Segment Open

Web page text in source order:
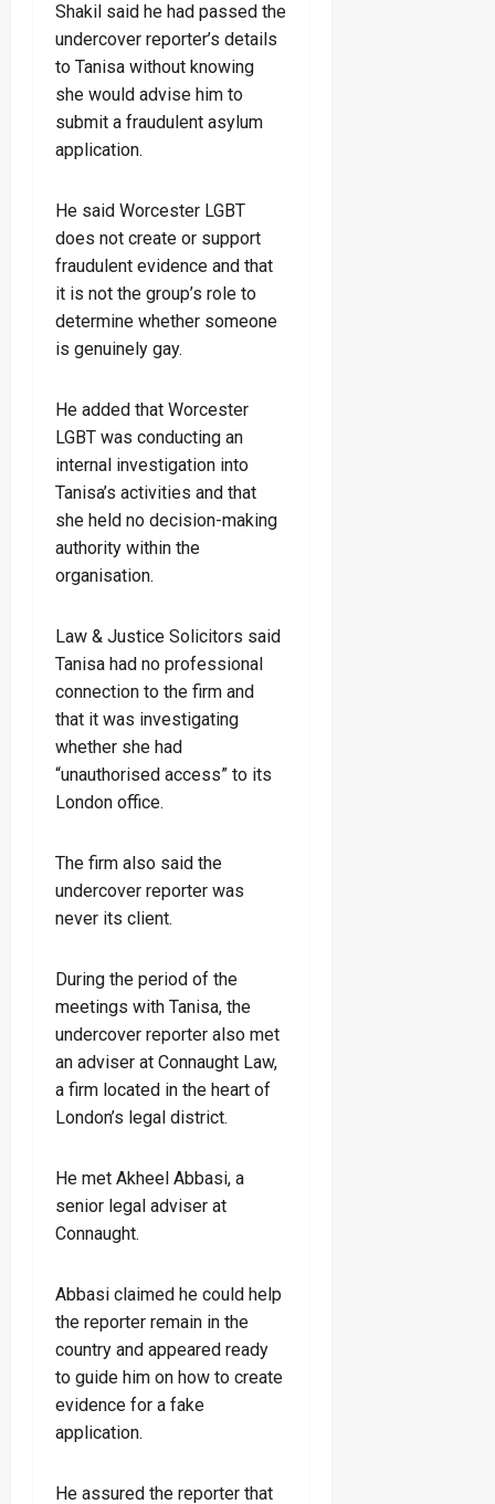
Shakil said he had passed the
undercover reporter’s details
to Tanisa without knowing
she would advise him to
submit a fraudulent asylum
application.
He said Worcester LGBT
does not create or support
fraudulent evidence and that
it is not the group’s role to
determine whether someone
is genuinely gay.
He added that Worcester
LGBT was conducting an
internal investigation into
Tanisa’s activities and that
she held no decision-making
authority within the
organisation.
Law & Justice Solicitors said
Tanisa had no professional
connection to the firm and
that it was investigating
whether she had
“unauthorised access” to its
London office.
The firm also said the
undercover reporter was
never its client.
During the period of the
meetings with Tanisa, the
undercover reporter also met
an adviser at Connaught Law,
a firm located in the heart of
London’s legal district.
He met Akheel Abbasi, a
senior legal adviser at
Connaught.
Abbasi claimed he could help
the reporter remain in the
country and appeared ready
to guide him on how to create
evidence for a fake
application.
He assured the reporter that
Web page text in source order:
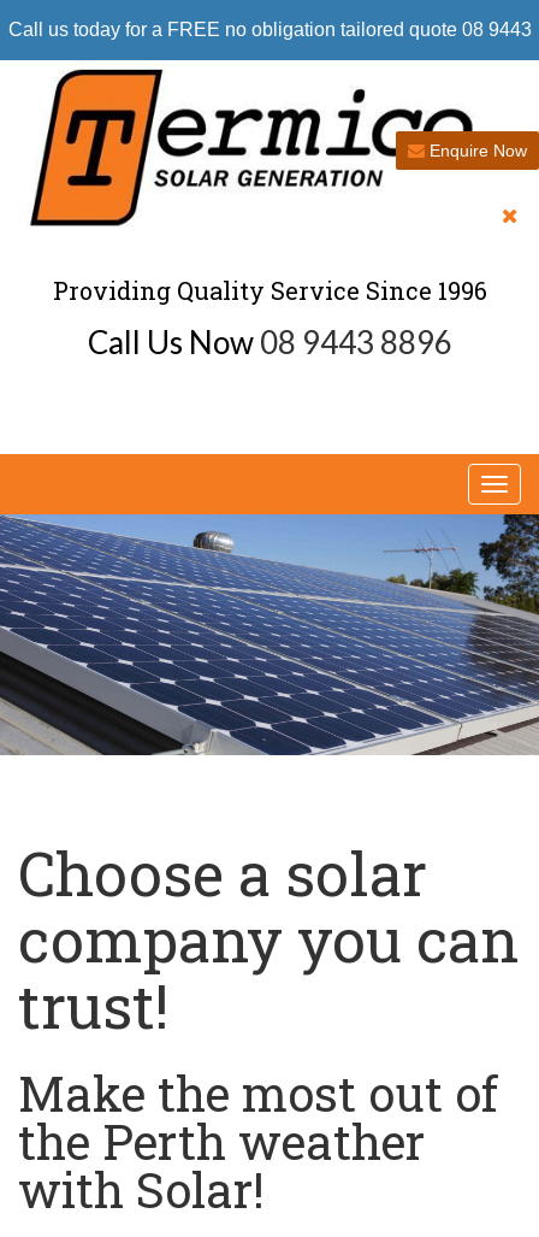
Providing Quality Service Since 1996
Call Us Now08 9443 8896
Call us today for a FREE no obligation tailored quote 08 9443
Enquire Now
Choose a solar
company you can
trust!
Make the most out of
the Perth weather
with Solar!
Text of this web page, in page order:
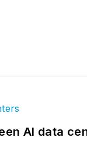
AI data

Segment Closed

> **TASK STATEMENT**:
Your task is to retype the records above in full and exactly, omitting the pictures.

> **SOLUTION TO THE PROBLEM**:
Web page text in source order:
Shakil said he had passed the
undercover reporter’s details
to Tanisa without knowing
she would advise him to
submit a fraudulent asylum
application.
He said Worcester LGBT
does not create or support
fraudulent evidence and that
it is not the group’s role to
determine whether someone
is genuinely gay.
He added that Worcester
LGBT was conducting an
internal investigation into
Tanisa’s activities and that
she held no decision-making
authority within the
organisation.
Law & Justice Solicitors said
Tanisa had no professional
connection to the firm and
that it was investigating
whether she had
“unauthorised access” to its
London office.
The firm also said the
undercover reporter was
never its client.
During the period of the
meetings with Tanisa, the
undercover reporter also met
an adviser at Connaught Law,
a firm located in the heart of
London’s legal district.
He met Akheel Abbasi, a
senior legal adviser at
Connaught.
Abbasi claimed he could help
the reporter remain in the
country and appeared ready
to guide him on how to create
evidence for a fake
application.
He assured the reporter that
Web page text in source order:
Providing Quality Service Since 1996
Call Us Now08 9443 8896
Call us today for a FREE no obligation tailored quote 08 9443
Enquire Now
Choose a solar
company you can
trust!
Make the most out of
the Perth weather
with Solar!
Text of this web page, in page order:
AI data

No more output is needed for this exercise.